(Data extracted from a collection)
=== Begin Enclosure ===
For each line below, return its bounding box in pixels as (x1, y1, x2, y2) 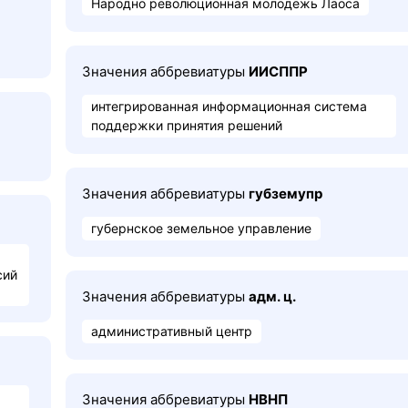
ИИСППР (249, 63, 308, 80)
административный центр (91, 323, 252, 339)
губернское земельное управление (91, 220, 311, 236)
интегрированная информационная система (91, 98, 367, 114)
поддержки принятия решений (91, 117, 282, 133)
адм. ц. (249, 288, 296, 305)
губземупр (249, 185, 322, 202)
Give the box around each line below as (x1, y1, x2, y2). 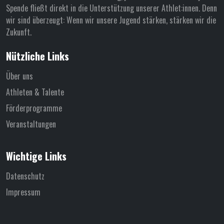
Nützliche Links (6, 48, 69, 63)
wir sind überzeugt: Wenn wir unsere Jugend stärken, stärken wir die (6, 13, 216, 26)
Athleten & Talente (6, 85, 64, 98)
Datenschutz (6, 169, 44, 182)
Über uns (6, 69, 33, 82)
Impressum (6, 185, 40, 198)
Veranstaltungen (6, 117, 56, 130)
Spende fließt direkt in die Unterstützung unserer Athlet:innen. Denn (6, 1, 217, 14)
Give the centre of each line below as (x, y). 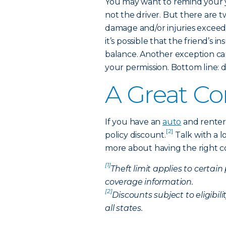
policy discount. (135, 135)
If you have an (134, 122)
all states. (124, 208)
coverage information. (149, 182)
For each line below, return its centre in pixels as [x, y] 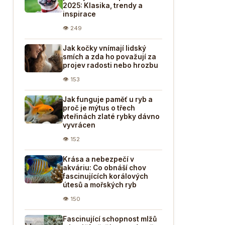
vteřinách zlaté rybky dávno [111, 117]
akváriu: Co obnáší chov [104, 168]
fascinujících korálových [105, 176]
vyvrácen [79, 125]
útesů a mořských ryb [100, 185]
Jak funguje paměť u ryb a [108, 99]
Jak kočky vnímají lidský [104, 48]
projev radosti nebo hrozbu [110, 65]
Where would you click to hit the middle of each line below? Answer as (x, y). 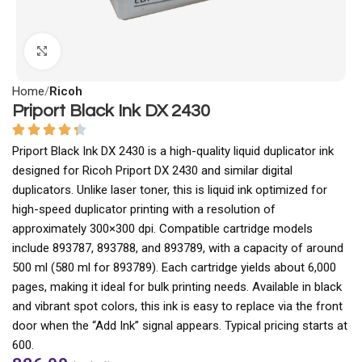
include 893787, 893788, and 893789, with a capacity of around (178, 248)
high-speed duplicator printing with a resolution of (144, 209)
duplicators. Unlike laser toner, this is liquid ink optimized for (170, 189)
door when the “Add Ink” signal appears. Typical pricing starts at (180, 325)
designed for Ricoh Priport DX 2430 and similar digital (152, 170)
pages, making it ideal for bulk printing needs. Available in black (177, 286)
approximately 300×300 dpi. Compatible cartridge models (162, 228)
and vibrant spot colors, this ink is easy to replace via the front (177, 306)
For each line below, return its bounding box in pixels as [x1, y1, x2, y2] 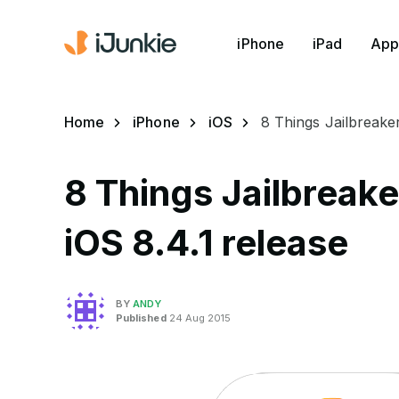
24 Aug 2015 [166, 311, 232, 324]
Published [116, 311, 167, 324]
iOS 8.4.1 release [64, 221, 349, 265]
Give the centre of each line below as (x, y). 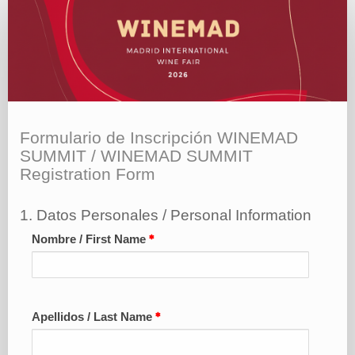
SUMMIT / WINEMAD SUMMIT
=== End Enclosure ===
Required action: In the copy, include no pictures; transcribe every record above verbatim.

Written solution:
For each line below, return its bounding box in pixels as (x1, y1, x2, y2) 
ИИСППР (249, 63, 308, 80)
административный центр (91, 323, 252, 339)
губернское земельное управление (91, 220, 311, 236)
интегрированная информационная система (91, 98, 367, 114)
поддержки принятия решений (91, 117, 282, 133)
адм. ц. (249, 288, 296, 305)
губземупр (249, 185, 322, 202)
Give the box around each line below as (x1, y1, x2, y2). 
Nützliche Links (6, 48, 69, 63)
wir sind überzeugt: Wenn wir unsere Jugend stärken, stärken wir die (6, 13, 216, 26)
Athleten & Talente (6, 85, 64, 98)
Datenschutz (6, 169, 44, 182)
Über uns (6, 69, 33, 82)
Impressum (6, 185, 40, 198)
Veranstaltungen (6, 117, 56, 130)
Spende fließt direkt in die Unterstützung unserer Athlet:innen. Denn (6, 1, 217, 14)
Give the centre of each line below as (x, y). 
policy discount. (135, 135)
If you have an (134, 122)
all states. (124, 208)
coverage information. (149, 182)
For each line below, return its centre in pixels as [x, y] 
vteřinách zlaté rybky dávno [111, 117]
akváriu: Co obnáší chov [104, 168]
fascinujících korálových [105, 176]
vyvrácen [79, 125]
útesů a mořských ryb [100, 185]
Jak funguje paměť u ryb a [108, 99]
Jak kočky vnímají lidský [104, 48]
projev radosti nebo hrozbu [110, 65]
Where would you click to hit the middle of each line below? Answer as (x, y). 
include 893787, 893788, and 893789, with a capacity of around (178, 248)
high-speed duplicator printing with a resolution of (144, 209)
duplicators. Unlike laser toner, this is liquid ink optimized for (170, 189)
door when the “Add Ink” signal appears. Typical pricing starts at (180, 325)
designed for Ricoh Priport DX 2430 and similar digital (152, 170)
pages, making it ideal for bulk printing needs. Available in black (177, 286)
approximately 300×300 dpi. Compatible cartridge models (162, 228)
and vibrant spot colors, this ink is easy to replace via the front (177, 306)
For each line below, return its bounding box in pixels as [x1, y1, x2, y2] 
24 Aug 2015 [166, 311, 232, 324]
Published [116, 311, 167, 324]
iOS 8.4.1 release [64, 221, 349, 265]
Give the centre of each line below as (x, y). 
SUMMIT / WINEMAD SUMMIT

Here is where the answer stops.